Don’t all greenhouses use solar sunlight? Yes and no. Many greenhouses use sunlight to grow plants, but add electricity, gas, and other power devices during cold winter months to keep the plants from dying. Growing crops in northern latitudes where winter months freeze, and sunlight is minimum, is traditionally done by installing light fixtures and/or greenhouse heaters. This may sound like a simple solution, but when you get the monthly electrical bill, you’ll find it’s no solution at all.
Fortunately, growers have developed greenhouse designs that get around this problem- We call it the Solar Greenhouse (AKA, passive solar greenhouse). A pure solar greenhouse creates energy by optimizing sunlight and positioning (facing) the grow-plant wall toward the south. This way the greenhouse will capture heat during the day, then let it back into the environment at night when it’s cold. Along with the orientation positioning; proper insulation, thermal mass, and clever glazing practices combine to creates a greenhouse that uses little if not any outside power .

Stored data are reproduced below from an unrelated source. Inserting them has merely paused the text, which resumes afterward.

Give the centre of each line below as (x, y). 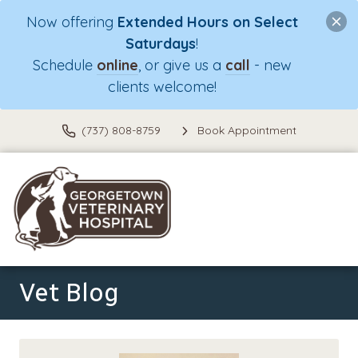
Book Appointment (247, 131)
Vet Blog (69, 293)
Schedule (64, 66)
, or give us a (181, 66)
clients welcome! (162, 87)
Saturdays (161, 44)
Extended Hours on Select (207, 22)
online (117, 66)
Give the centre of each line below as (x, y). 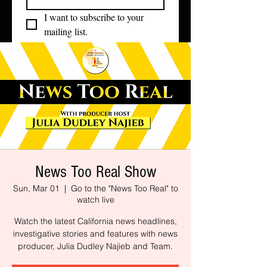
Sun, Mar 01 (36, 188)
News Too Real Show (95, 172)
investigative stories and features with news (95, 234)
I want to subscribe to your (94, 17)
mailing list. (66, 31)
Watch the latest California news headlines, (95, 221)
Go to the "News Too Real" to (124, 188)
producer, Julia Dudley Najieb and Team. (95, 246)
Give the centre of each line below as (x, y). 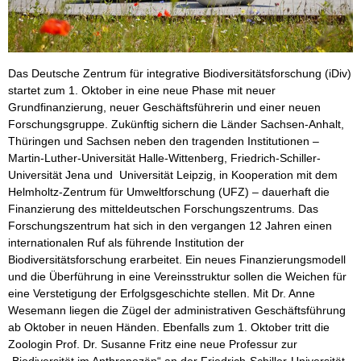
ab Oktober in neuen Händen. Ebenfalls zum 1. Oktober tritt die (169, 328)
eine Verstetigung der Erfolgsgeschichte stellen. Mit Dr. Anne (162, 294)
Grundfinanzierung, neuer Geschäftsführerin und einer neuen (164, 108)
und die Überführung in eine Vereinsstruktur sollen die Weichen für (177, 277)
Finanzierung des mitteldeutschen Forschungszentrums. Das (163, 209)
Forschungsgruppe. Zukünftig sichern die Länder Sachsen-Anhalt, (176, 124)
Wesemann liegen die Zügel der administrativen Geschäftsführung (177, 311)
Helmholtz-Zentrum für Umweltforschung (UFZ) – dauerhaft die (169, 192)
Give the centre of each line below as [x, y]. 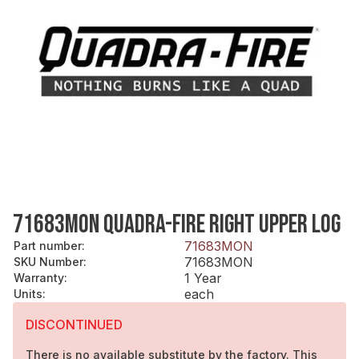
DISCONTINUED [74, 324]
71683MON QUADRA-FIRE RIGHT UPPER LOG [177, 224]
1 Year [203, 278]
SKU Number [48, 261]
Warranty [39, 277]
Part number [48, 245]
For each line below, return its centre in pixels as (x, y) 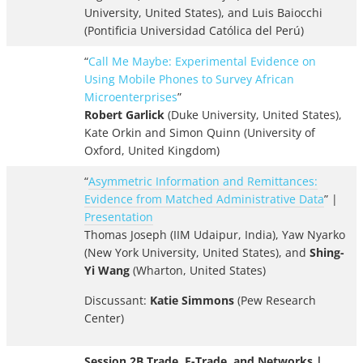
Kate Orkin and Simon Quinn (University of (200, 133)
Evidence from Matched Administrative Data (204, 199)
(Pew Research (275, 301)
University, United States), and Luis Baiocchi (203, 13)
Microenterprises (131, 97)
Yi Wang (107, 271)
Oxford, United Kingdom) (152, 151)
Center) (104, 318)
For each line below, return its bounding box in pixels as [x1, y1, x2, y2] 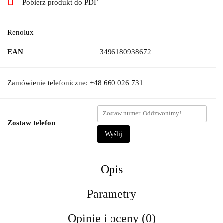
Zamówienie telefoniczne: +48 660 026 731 [7, 78, 143, 87]
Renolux [7, 28, 34, 36]
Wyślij [105, 130, 122, 138]
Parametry [87, 187, 136, 200]
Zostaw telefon [7, 118, 55, 127]

- Orientation is positioning the greenhouse plant area wall towards the south to maximize sunlight. Pointing it directly at the sun can overheat the building and harm plants, especially in the summer. It’s best to alter the south-faced wall marginally to the east at roughly 45° due south. This provides plenty of sunlight for plants with morning sun, and avoiding the heat that increases in late afternoon.
- If you can’t point southeast for whatever reason, orienting slightly to the west will suffice, though you may have to shade the plants in midday when the heat rises. *Tip, For optimum sun exposure, build the south-faced wall sloping at 45°. The north facing wall will be sloping at roughly 80° giving the south wall an expansive surface of sunlight.